Grok-2 has been evaluated across several performance benchmarks that measure its capabilities in reasoning, language understanding, mathematics, coding, and multimodal tasks. The key benchmarks include:
- GPQA (Graduate-Level Science Knowledge): Tests advanced scientific reasoning and knowledge. Grok-2 achieved a score of 56.0%, showing significant improvement over its predecessor.
- MMLU (Massive Multitask Language Understanding): Evaluates general knowledge across multiple disciplines. Grok-2 scored 87.5%.
- MMLU-Pro: A more challenging version of MMLU with harder reasoning-focused questions. Grok-2 scored 75.5%.
- MATH: Assesses mathematical problem-solving abilities. Grok-2 achieved a score of 76.1%.

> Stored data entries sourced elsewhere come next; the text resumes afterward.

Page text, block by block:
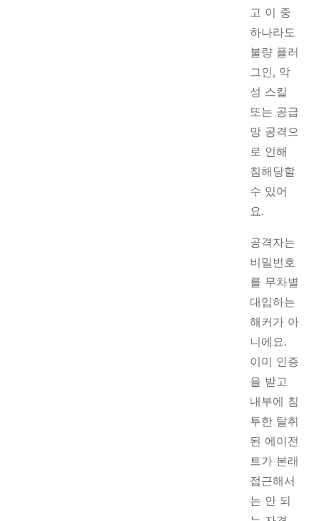
고 이 중
하나라도
불량 플러
그인, 악
성 스킬
또는 공급
망 공격으
로 인해
침해당할
수 있어
요.
공격자는
비밀번호
를 무차별
대입하는
해커가 아
니에요.
이미 인증
을 받고
내부에 침
투한 탈취
된 에이전
트가 본래
접근해서
는 안 되
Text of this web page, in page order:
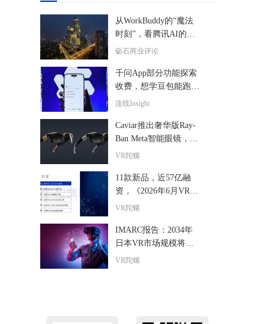
从WorkBuddy的“魔法
时刻”，看腾讯AI的后
来居上
砺石商业评论
千问App部分功能探索
收费，想学豆包能跑通
吗？
连线Insight
Caviar推出奢华版Ray-
Ban Meta智能眼镜，全
球限量24副售价超6000
VR陀螺
11款新品，近57亿融
资，《2026年6月VR/A
R与AI眼镜行业月报》
VR陀螺
IMARC报告：2034年
日本VR市场规模将达9
5亿美元，年复合增长
VR陀螺
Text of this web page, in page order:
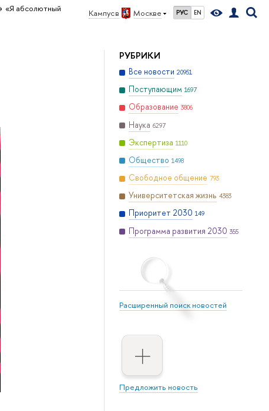
Кампус в Москве РУС EN
«Я абсолютный
РУБРИКИ
Все новости 20951
Поступающим 1697
Образование 3806
Наука 6297
Экспертиза 1110
Общество 1498
Свободное общение 793
Университетская жизнь 4383
Приоритет 2030 149
Программа развития 2030 355
Расширенный поиск новостей
Предложить новость
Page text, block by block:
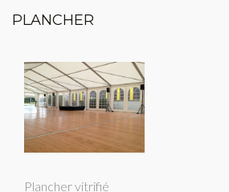
PLANCHER
Plancher vitrifié
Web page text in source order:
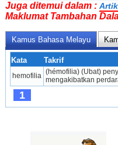
Juga ditemui dalam :
Maklumat Tambahan
Kamus Bahasa Melayu
Kata Takrif
hemofilia (hémofilia) (Ubat)
mengakibatkan
1
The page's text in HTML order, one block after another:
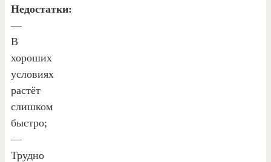
Недостатки:
—
В
хороших
условиях
растёт
слишком
быстро;
—
Трудно
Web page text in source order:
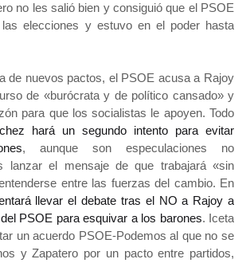
no les salió bien y consiguió que el PSOE
elecciones y estuvo en el poder hasta
de nuevos pactos, el PSOE acusa a Rajoy
de «burócrata y de político cansado» y
para que los socialistas le apoyen. Todo
hará un segundo intento para evitar
, aunque son especulaciones no
lanzar el mensaje de que trabajará «sin
entre las fuerzas del cambio. En
llevar el debate tras el NO a Rajoy a
PSOE para esquivar a los barones. Iceta
un acuerdo PSOE-Podemos al que no se
y Zapatero por un pacto entre partidos,
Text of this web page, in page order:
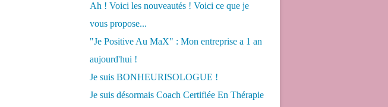
Ah ! Voici les nouveautés ! Voici ce que je
vous propose...
"Je Positive Au MaX" : Mon entreprise a 1 an
aujourd'hui !
Je suis BONHEURISOLOGUE !
Je suis désormais Coach Certifiée En Thérapie
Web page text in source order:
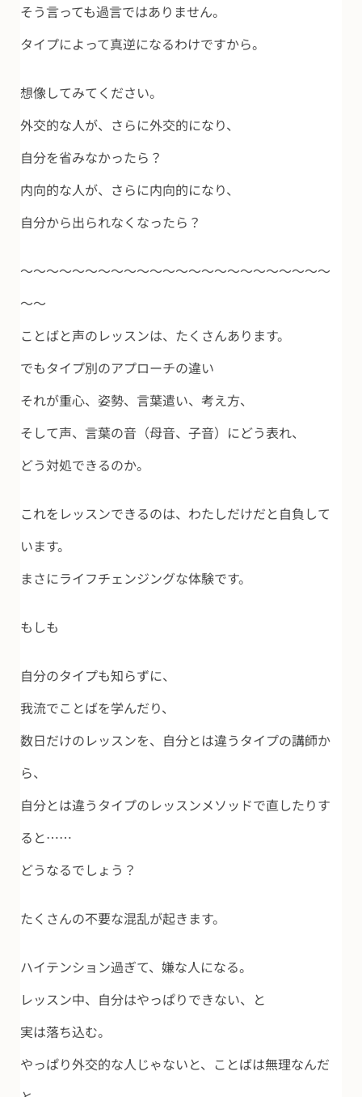
そう言っても過言ではありません。
タイプによって真逆になるわけですから。
想像してみてください。
外交的な人が、さらに外交的になり、
自分を省みなかったら？
内向的な人が、さらに内向的になり、
自分から出られなくなったら？
～～～～～～～～～～～～～～～～～～～～～～～～
～～
ことばと声のレッスンは、たくさんあります。
でもタイプ別のアプローチの違い
それが重心、姿勢、言葉遣い、考え方、
そして声、言葉の音（母音、子音）にどう表れ、
どう対処できるのか。
これをレッスンできるのは、わたしだけだと自負して
います。
まさにライフチェンジングな体験です。
もしも
自分のタイプも知らずに、
我流でことばを学んだり、
数日だけのレッスンを、自分とは違うタイプの講師か
ら、
自分とは違うタイプのレッスンメソッドで直したりす
ると……
どうなるでしょう？
たくさんの不要な混乱が起きます。
ハイテンション過ぎて、嫌な人になる。
レッスン中、自分はやっぱりできない、と
実は落ち込む。
やっぱり外交的な人じゃないと、ことばは無理なんだ

- HumanEval: Measures coding and problem-solving capabilities. Grok-2 scored 88.4%, indicating strong performance in code generation.
- MMMU (Massive Multitask Multimodal Understanding): Tests multimodal understanding across text, images, audio, and video. Grok-2 scored 66.1%.
- MathVista: Evaluates visual mathematical reasoning. Grok-2 excels in this benchmark, achieving a score of 69.0%.
- DocVQA (Document-based Question Answering): Measures the model's ability to extract and reason with information from documents. Grok-2 scored 93.6%, demonstrating its strength in document-based tasks.
These benchmarks highlight Grok-2's strengths in scientific reasoning, multimodal tasks, and document-based question answering, while also showing competitive performance in general knowledge and coding tasks.